Is a method of creating a reinforcement learning model for automatic control of a zoom target PTZ camera.

In the method of claim 1, 4) In the step of saving the data set including the before and after states of the camera action and the reward, the stored data set is the object state information before the camera movement, the action value estimation information, the reward, the object after the camera movement Method for creating reinforcement learning model for automatic control of PTZ camera including status information.

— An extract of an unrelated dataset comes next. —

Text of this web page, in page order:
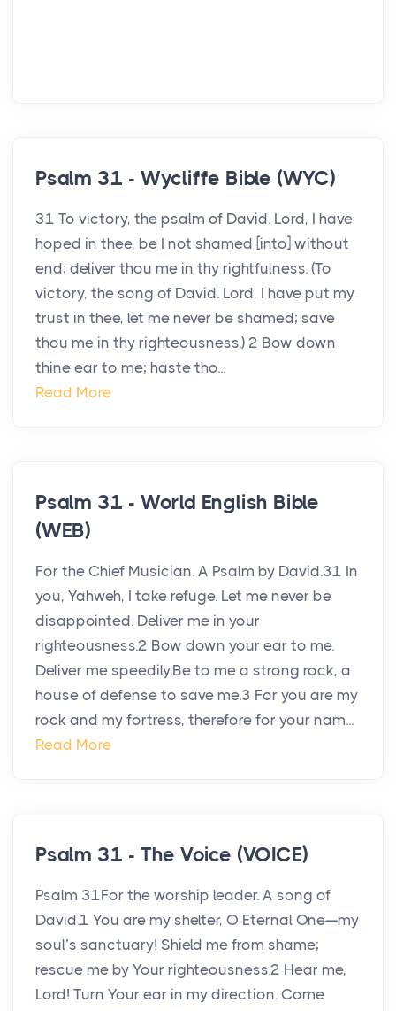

In the method of claim 1, 5) In the step of determining whether the number of stored datasets is greater than or equal to a predetermined number, a method of creating a reinforcement learning model for automatic control of a PTZ camera having 3000 predetermined datasets.

In step 1, 6) generating a reinforcement learning model based on the stored dataset,
Means for setting a current learning target for PTZ camera control by calculating a deep Q-learning function with a current state and a current action value using an artificial neural network;
Obtaining a reward after performing the current learning goal setting step,
After performing the actual action with the current action value, the maximum deep Q-learning function value is calculated through the artificial neural network copied using the changed state of the next step and the newly selected action value, and the calculated deep Q-learning function A method of generating a reinforced learning model for automatic control of a PTZ camera, comprising adjusting a value with a weight and combining the rewards acquired after performing the current learning target setting step to set a next learning target.

A reinforcement learning model used for automatic control of the PTZ camera according to any one of claims 1 to 9,
An artificial neural network including an input layer, an output layer, and a hidden layer;
Means for setting a current learning target for PTZ camera control by calculating a deep Q-learning function using the weight of the artificial neural network;
Means for setting a next step learning target for PTZ camera control by performing an actual PTZ camera action according to the set current learning target for PTZ camera control;
A reinforcement learning model for automatic control of a PTZ camera, comprising means for performing reinforcement learning on a PTZ camera control by updating weights to reduce errors in the current learning target and the next learning target for PTZ camera control.

In claim 10, In the artificial neural network
Loss functioin uses mse (mean square error),
The Activation function uses the ReLU (Rectified Linear Unit) function for the hidden layer and the Linear function for the output layer.
Learning Rate is set to 0.001,
Batch size is reinforced learning model for automatic control of PTZ camera set to 128.